Of course, it kind of makes me wonder why I’m bothering with writing, which pays next to nothing even if you are successful. Both writing and stock trading have their own type of creativity. Both have subjective and objective elements. Both can be frustrating and fulfilling. But due to time constraints I can’t be both.

What’s an engineer to do?

A Stock Market Move Called (sort of)

This post would be a lot more impressive if I had posted it Friday or Saturday, as planned, but perhaps it still has value.

Tuesday May 26 was a wild ride on Wall Street. The market plunged at the open , traded down hard most of the day (about 3%), then at the end of the day rose just as hard as it fell. Some of the indexes closed up a reasonable amount for a normal trading day. The Dow Jones Industrial Average closed down less than a half percent.

I had watched the market a little during the day, casually, since I didn’t have any stocks in my account. But I didn’t hear about the late day rally until driving home. I thought from the report, “The market made a hammer today. Better look at charts tonight.”

A “hammer” is a candlestick pattern of a price variation, such as a stock, a stock index, or really any commodity whose price varies. Candlesticks are a way to display price variation so it is easy to read the important information of a security’s open, high, low, and close for the period. Any period actually. Candlesticks can be drawn minute by minute, for half-hours, hours, days, weeks, months, or even years. Any time period you want. Different types of traders use different time frames. I was thinking of a hammer candlestick on the daily chart.

So I studied the stock index charts that night. All the major indexes had indeed made a hammer of one type or another. I came upstairs from the Dungeon and told Lynda it looked as if the market was about to go on a run to the upside.

So what happened? Wednesday and Thursday saw strength in the market. While many indexes went down on Wednesday, they closed well above lows of the previous session. Thursday was up strong. At some point on Wednesday, when the market was strong at midday, I told Lynda, “I nailed it.”

She reminded me that you can’t claim to have nailed it unless you put some money behind your prediction. And I hadn’t. Knowing the busyness of the next few days at the office, I knew I couldn’t watch trades, so I didn’t place any on Tuesday night. Had I done so, and managed the trade according to risk-reward rules, I would have made a few percentage points on a trade over two or three days. I could have accepted that. The movement, of course, may be rather short-lived, as the market today closed below the close of last Tuesday. It’s still above the lows of the 26th, so the movement may not be over yet.

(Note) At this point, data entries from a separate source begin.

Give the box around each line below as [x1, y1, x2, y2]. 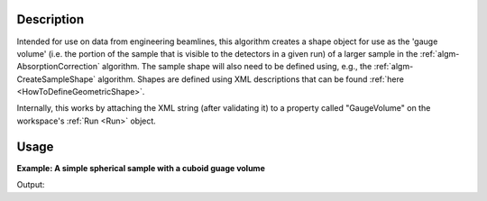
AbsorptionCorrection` [16, 61, 101, 72]
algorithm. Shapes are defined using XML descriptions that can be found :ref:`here [97, 73, 405, 85]
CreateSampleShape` [16, 73, 96, 85]
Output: [16, 179, 45, 190]
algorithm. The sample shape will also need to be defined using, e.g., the [102, 61, 372, 72]
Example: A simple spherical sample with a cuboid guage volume [16, 162, 265, 173]
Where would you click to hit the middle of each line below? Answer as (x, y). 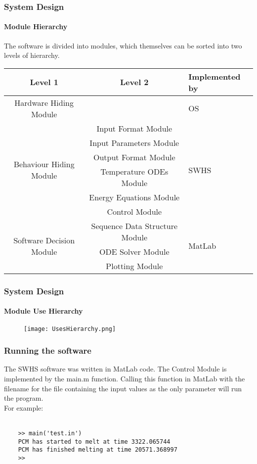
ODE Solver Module (134, 251)
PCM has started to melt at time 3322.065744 (94, 441)
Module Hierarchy (36, 26)
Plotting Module (134, 266)
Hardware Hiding (44, 102)
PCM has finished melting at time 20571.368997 (98, 450)
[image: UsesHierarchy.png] (70, 329)
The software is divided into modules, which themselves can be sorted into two (123, 45)

Lynda did take a position on a stock on Thursday, based on my prediction, and made 1.5% from Thursday to Friday, closing out then. I’d take 1.5% overnight any day.

So, I guess I’ll keep watching stock price and volume patterns, trying to figure out where the money is moving, and what is happening, spotting the trend, making 1.5% every few days. Maybe, just maybe, I can make some money with all this training I’ve received.